Now lets look at the steps the agent took to arrive at the correct answer:

1. The agent was called with the question "Search Arxiv for the QLoRA paper, then search each of the authors to find out their latest Tweet using Tavily!"
2. The agent added a HumanMessage to the state object and passed it to the agent node.
3. The agent node added an AIMessage to the state object and passed it to the conditional edge.
4. The conditional edge received the state object, found the "tool_calls" `additional_kwarg`, and sent the state object to the action node.
5. The action node added a ToolMessage to the state object and passed it to the agent node.
6. The agent node added an AIMessage to the state object and passed it to the conditional edge.
7. The conditional edge received the state object, found the "tool_calls" `additional_kwarg`, and sent the state object to the action node.
8. The action node added a ToolMessage to the state object and passed it to the agent node.
9. The agent node added an AIMessage to the state object and passed it to the conditional edge.
10. The conditional edge received the state object, found the "tool_calls" `additional_kwarg`, and sent the state object to the action node.


## Part 1: LangSmith Evaluator

### Pre-processing for LangSmith

To do a little bit more preprocessing, let's wrap our LangGraph agent in a simple chain.

In [52]:
def convert_inputs(input_object):
  return {"messages" : [HumanMessage(content=input_object["question"])]}

def parse_output(input_state):
  return input_state["messages"][-1].content

agent_chain = convert_inputs | compiled_graph | parse_output

In [53]:
agent_chain.invoke({"question" : "What is RAG?"})

"RAG stands for Retrieval-Augmented Generation.

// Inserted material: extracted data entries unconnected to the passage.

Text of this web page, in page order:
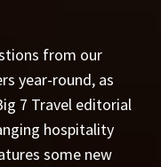
from our
year-round, as
7 Travel editorial
hospitality
some new
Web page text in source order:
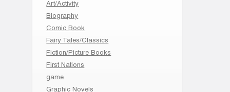
Art/Activity
Biography
Comic Book
Fairy Tales/Classics
Fiction/Picture Books
First Nations
game
Graphic Novels
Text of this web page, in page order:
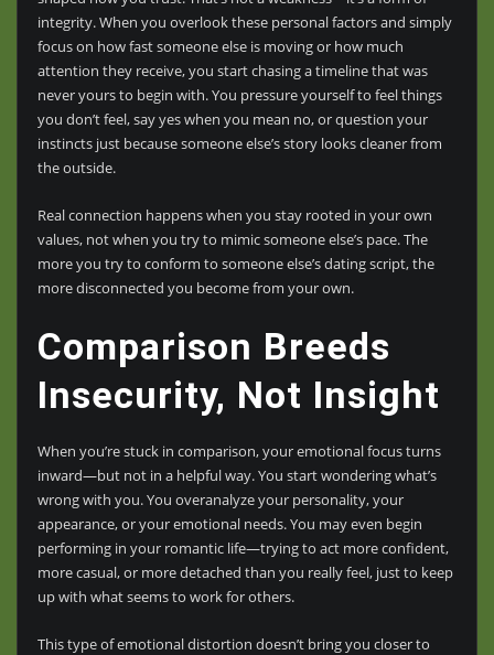
integrity. When you overlook these personal factors and simply
focus on how fast someone else is moving or how much
attention they receive, you start chasing a timeline that was
never yours to begin with. You pressure yourself to feel things
you don’t feel, say yes when you mean no, or question your
instincts just because someone else’s story looks cleaner from
the outside.
Real connection happens when you stay rooted in your own
values, not when you try to mimic someone else’s pace. The
more you try to conform to someone else’s dating script, the
more disconnected you become from your own.
Comparison Breeds
Insecurity, Not Insight
When you’re stuck in comparison, your emotional focus turns
inward—but not in a helpful way. You start wondering what’s
wrong with you. You overanalyze your personality, your
appearance, or your emotional needs. You may even begin
performing in your romantic life—trying to act more confident,
more casual, or more detached than you really feel, just to keep
up with what seems to work for others.
This type of emotional distortion doesn’t bring you closer to
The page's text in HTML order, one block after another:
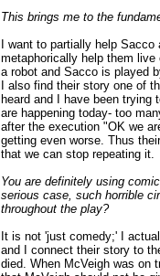
This brings me to the
I want to partially help Sacco
metaphorically help them
a robot and Sacco is played
I also find their story one of
heard and I have been trying
are happening today- too
after the execution "OK we
getting even worse. Thus
that we can stop repeating it.
You are definitely using
serious case, such horrible
throughout the play?
It is not 'just comedy;' I
and I connect their story to
died. When McVeigh was on
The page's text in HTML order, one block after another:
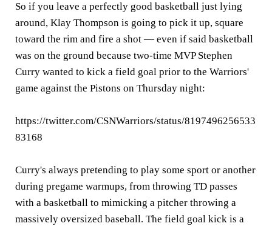
So if you leave a perfectly good basketball just lying
around, Klay Thompson is going to pick it up, square
toward the rim and fire a shot — even if said basketball
was on the ground because two-time MVP Stephen
Curry wanted to kick a field goal prior to the Warriors'
game against the Pistons on Thursday night:
https://twitter.com/CSNWarriors/status/8197496256533
83168
Curry's always pretending to play some sport or another
during pregame warmups, from throwing TD passes
with a basketball to mimicking a pitcher throwing a
massively oversized baseball. The field goal kick is a

It is a technique used in natural language processing (NLP) that combines retrieval-based methods with generative models to improve the quality and accuracy of generated text. Here's a brief overview of how it works:\n\n1. **Retrieval**: In the first step, relevant documents or pieces of information are retrieved from a large corpus or database. This is typically done using a retrieval model that identifies the most relevant documents based on the input query or context.\n\n2. **Augmentation**: The retrieved documents are then used to augment the input to a generative model. This means that the generative model has access to additional context or information that can help it produce more accurate and contextually relevant responses.\n\n3. **Generation**: Finally, a generative model, such as a transformer-based language model, uses the augmented input to generate a response or piece of text. The additional context provided by the retrieved

### Task 1: Creating An Evaluation Dataset

Just as we saw last week, we'll want to create a dataset to test our Agent's ability to answer questions.

In order to do this - we'll want to provide some questions and some answers. Let's look at how we can create such a dataset below.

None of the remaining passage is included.